Quantization	VRAM (approx.)	Quality tradeoff
Q4_K_M	6–7 GB	Negligible ASR accuracy loss
Q5_K_M	8–9 GB	Near‑FP16 quality
Q8_0	11–12 GB	Minimal loss
FP16	20–24 GB	Reference quality

Consumer GPUs that can run it:

NVIDIA RTX 3090/4090 (24 GB) – can run Q8_0 or even FP16.
RTX 3080 / 4070 Ti (12–16 GB) – Q4_K_M works, though batch size may need to be 1.
Apple Mac with M2 Ultra / M3 Max (at least 32 GB unified memory) – runs Q4_K_M natively via llama.cpp.
Lower‑end cards (8 GB) – Q4_K_M is possible but may max out VRAM, especially with long audio inputs.
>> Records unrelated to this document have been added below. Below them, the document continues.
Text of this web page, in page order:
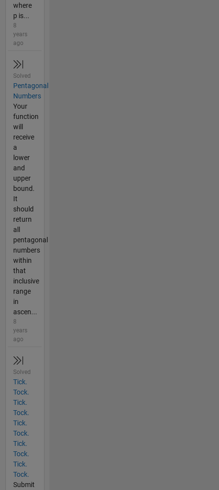
where
p is...
8
years
ago
Solved
Pentagonal
Numbers
Your
function
will
receive
a
lower
and
upper
bound.
It
should
return
all
pentagonal
numbers
within
that
inclusive
range
in
ascen...
8
years
ago
Solved
Tick.
Tock.
Tick.
Tock.
Tick.
Tock.
Tick.
Tock.
Tick.
Tock.
Submit
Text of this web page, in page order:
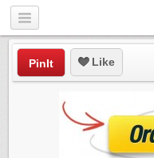
PinIt Like
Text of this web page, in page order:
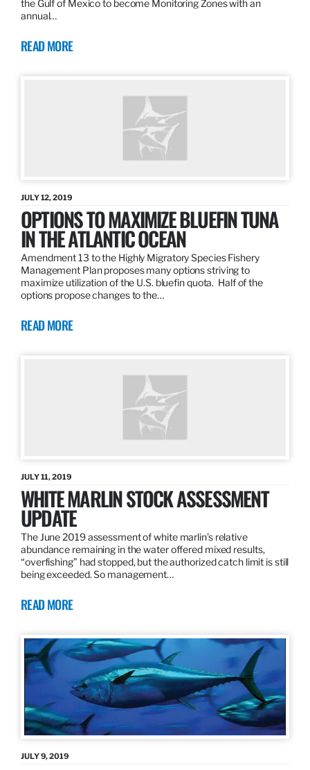
the Gulf of Mexico to become Monitoring Zones with an
annual…
READ MORE
JULY 12, 2019
OPTIONS TO MAXIMIZE BLUEFIN TUNA
IN THE ATLANTIC OCEAN
Amendment 13 to the Highly Migratory Species Fishery
Management Plan proposes many options striving to
maximize utilization of the U.S. bluefin quota. Half of the
options propose changes to the…
READ MORE
JULY 11, 2019
WHITE MARLIN STOCK ASSESSMENT
UPDATE
The June 2019 assessment of white marlin’s relative
abundance remaining in the water offered mixed results,
“overfishing” had stopped, but the authorized catch limit is still
being exceeded. So management…
READ MORE
JULY 9, 2019
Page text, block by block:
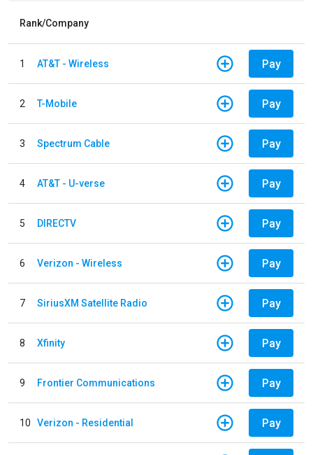
Rank/Company
1 AT&T - Wireless Pay
2 T-Mobile Pay
3 Spectrum Cable Pay
4 AT&T - U-verse Pay
5 DIRECTV Pay
6 Verizon - Wireless Pay
7 SiriusXM Satellite Radio Pay
8 Xfinity Pay
9 Frontier Communications Pay
10 Verizon - Residential Pay
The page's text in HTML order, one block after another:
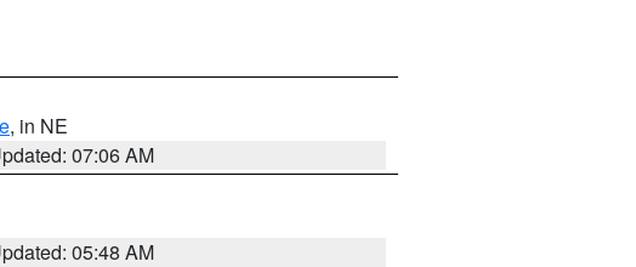
, in NE
07:06 AM
05:48 AM
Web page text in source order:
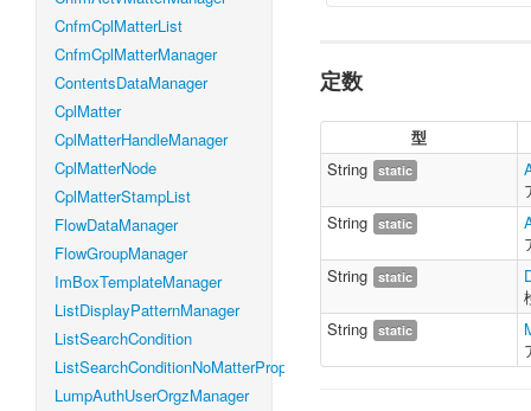
CnfmCplMatterList
CnfmCplMatterManager
ContentsDataManager
CplMatter
CplMatterHandleManager
CplMatterNode
CplMatterStampList
FlowDataManager
FlowGroupManager
ImBoxTemplateManager
ListDisplayPatternManager
ListSearchCondition
ListSearchConditionNoMatterProperty
LumpAuthUserOrgzManager
    offset
:
}
定数
型
String static
String static
String static
String static
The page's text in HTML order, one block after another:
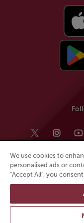
© All rights
We use cookies to
personalised ads or
"Accept All", you
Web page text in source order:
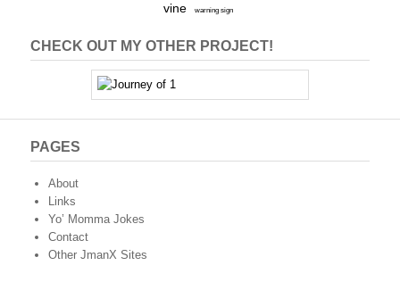
vine warning sign
CHECK OUT MY OTHER PROJECT!
PAGES
About
Links
Yo’ Momma Jokes
Contact
Other JmanX Sites
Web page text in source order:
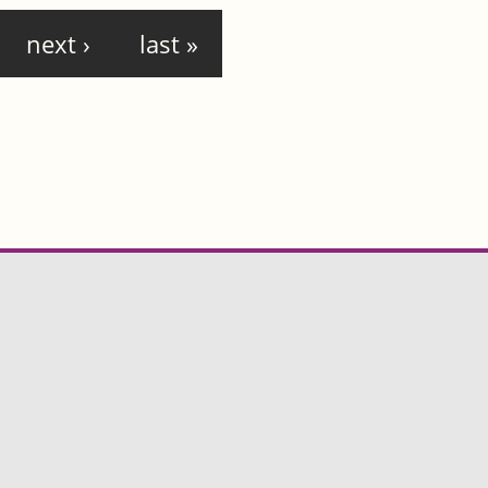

Expected Performance (tokens per second)

Quickstart

The easiest way to run locally is via Ollama (if the model community ports it) or directly using llama.cpp with quantization support. Example command using llama-server:

1./llama-server -m granite-speech-3.3-8b-Q4_K_M.gguf --no-mmap --ngl 35

Then send audio as base64 or via a file endpoint. See the model’s GitHub repository for inference scripts in Jupyter notebooks.

How It Compares

Model	Parameters	Modality	Strengths
Granite Speech 3.3 8B	9B	ASR + AST	Top‑tier English ASR, Apache‑2.0, open data
Whisper large‑v3	1.5B	ASR + AST	Multilingual (100+ languages), larger model
SeamlessM4T‑v2	2.3B	ASR + AST + TTS	Many‑to‑many translation, but larger and heavier

Choose Granite Speech 3.3 8B when:

You need the best English ASR accuracy for a given parameter count.
You want full Apache 2.0 license without restrictions on commercial use.
You plan to run on a single consumer GPU (e.g., 12–24 GB) and can tolerate a slightly larger model size than Whisper.
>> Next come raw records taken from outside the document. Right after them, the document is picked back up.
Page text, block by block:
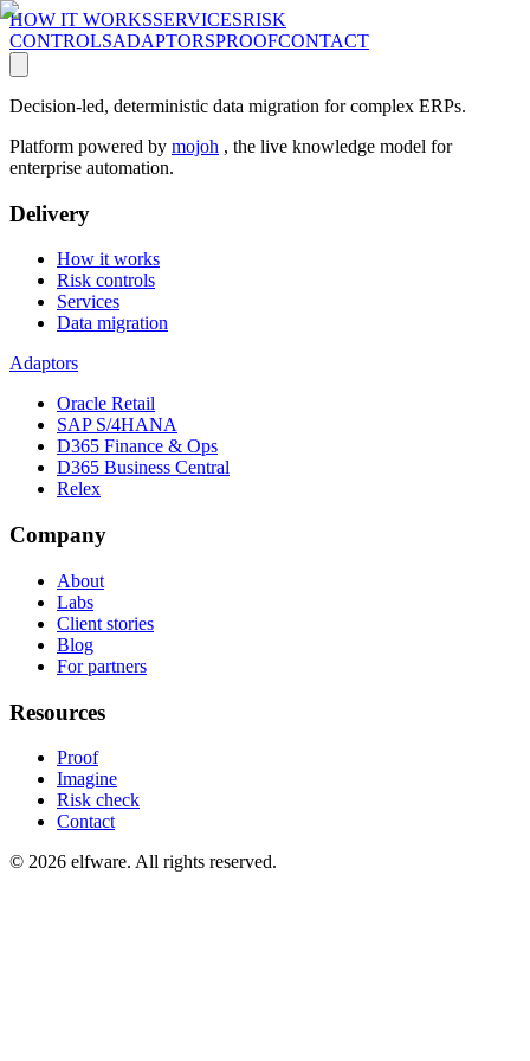
HOW IT WORKSSERVICESRISK
CONTROLSADAPTORSPROOFCONTACT
Decision-led, deterministic data migration for complex ERPs.
Platform powered by mojoh , the live knowledge model for
enterprise automation.
Delivery
How it works
Risk controls
Services
Data migration
Adaptors
Oracle Retail
SAP S/4HANA
D365 Finance & Ops
D365 Business Central
Relex
Company
About
Labs
Client stories
Blog
For partners
Resources
Proof
Imagine
Risk check
Contact
© 2026 elfware. All rights reserved.
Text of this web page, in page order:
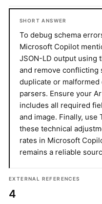
SHORT ANSWER
To debug schema
Microsoft Copilot
JSON-LD output using
and remove conflicting
duplicate or malformed
parsers. Ensure your
includes all required
and image. Finally,
these technical
rates in Microsoft
remains a reliable
EXTERNAL REFERENCES
4
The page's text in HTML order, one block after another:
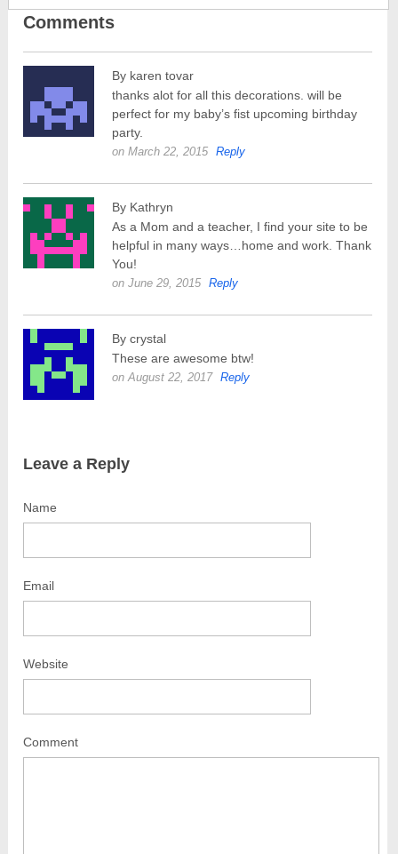
Comments
By karen tovar
thanks alot for all this decorations. will be
perfect for my baby’s fist upcoming birthday
party.
on March 22, 2015 Reply
By Kathryn
As a Mom and a teacher, I find your site to be
helpful in many ways…home and work. Thank
You!
on June 29, 2015 Reply
By crystal
These are awesome btw!
on August 22, 2017 Reply
Leave a Reply
Name
Email
Website
Comment
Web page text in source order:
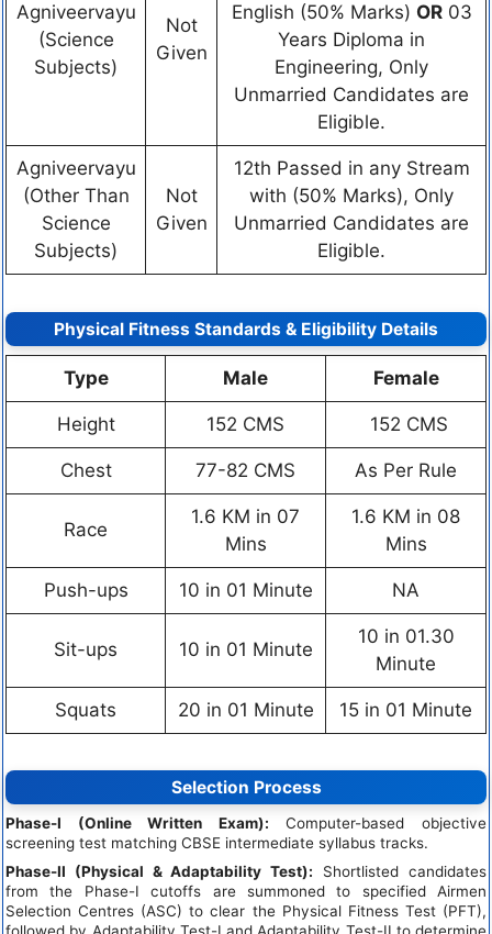
Agniveervayu
(Science
Subjects)
Not
Given
English (50% Marks) OR03
Years Diploma in
Engineering, Only
Unmarried Candidates are
Eligible.
Agniveervayu
(Other Than
Science
Subjects)
Not
Given
12th Passed in any Stream
with (50% Marks), Only
Unmarried Candidates are
Eligible.
Physical Fitness Standards & Eligibility Details
Type Male Female
Height 152 CMS 152 CMS
Chest 77-82 CMS As Per Rule
Race
1.6 KM in 07
Mins
1.6 KM in 08
Mins
Push-ups 10 in 01 Minute NA
Sit-ups 10 in 01 Minute
10 in 01.30
Minute
Squats 20 in 01 Minute 15 in 01 Minute
Selection Process
Phase-I (Online Written Exam): Computer-based objective
screening test matching CBSE intermediate syllabus tracks.
Phase-II (Physical & Adaptability Test): Shortlisted candidates
from the Phase-I cutoffs are summoned to specified Airmen
Selection Centres (ASC) to clear the Physical Fitness Test (PFT),
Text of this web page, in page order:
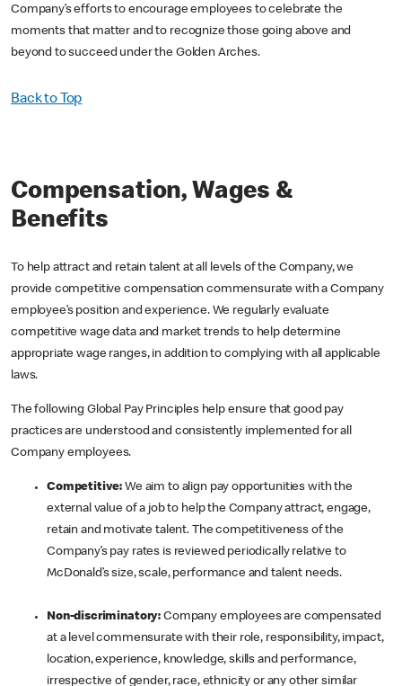
Company’s efforts to encourage employees to celebrate the
moments that matter and to recognize those going above and
beyond to succeed under the Golden Arches.
Back to Top
Compensation, Wages &
Benefits
To help attract and retain talent at all levels of the Company, we
provide competitive compensation commensurate with a Company
employee’s position and experience. We regularly evaluate
competitive wage data and market trends to help determine
appropriate wage ranges, in addition to complying with all applicable
laws.
The following Global Pay Principles help ensure that good pay
practices are understood and consistently implemented for all
Company employees.
Competitive: We aim to align pay opportunities with the
external value of a job to help the Company attract, engage,
retain and motivate talent. The competitiveness of the
Company’s pay rates is reviewed periodically relative to
McDonald’s size, scale, performance and talent needs.
Non-discriminatory: Company employees are compensated
at a level commensurate with their role, responsibility, impact,
location, experience, knowledge, skills and performance,
irrespective of gender, race, ethnicity or any other similar
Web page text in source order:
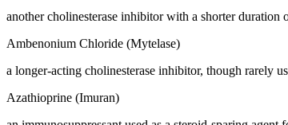
another cholinesterase inhibitor with a shorter
Ambenonium Chloride (Mytelase)
a longer-acting cholinesterase inhibitor, though rarely
Azathioprine (Imuran)
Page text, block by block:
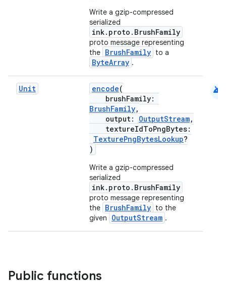
Write a gzip-compressed
serialized
ink.proto.BrushFamily
proto message representing
the BrushFamily to a
ByteArray .
Unit encode(
brushFamily:
BrushFamily,
output: OutputStream,
textureIdToPngBytes:
TexturePngBytesLookup?
)
Write a gzip-compressed
serialized
ink.proto.BrushFamily
proto message representing
the BrushFamily to the
given
OutputStream .
android
Public functions
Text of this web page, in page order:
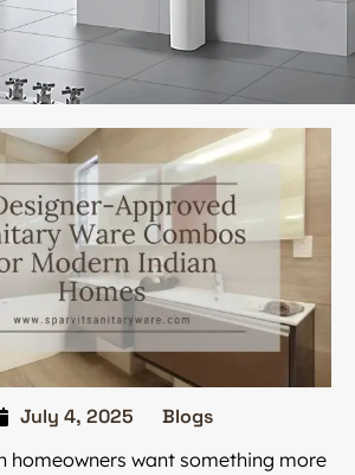
July 4, 2025 Blogs
homeowners want something more

Choose Whisper large‑v3 when:

You require speech recognition for many languages (beyond the five that Granite supports).
You need a smaller model footprint (1.5B vs 9B) and don’t need translation.

Choose SeamlessM4T‑v2 when:

You need built‑in text‑to‑speech or many‑to‑many translation (e.g., Japanese to French).
You’re willing to accept a more complex pipeline with larger total memory requirements.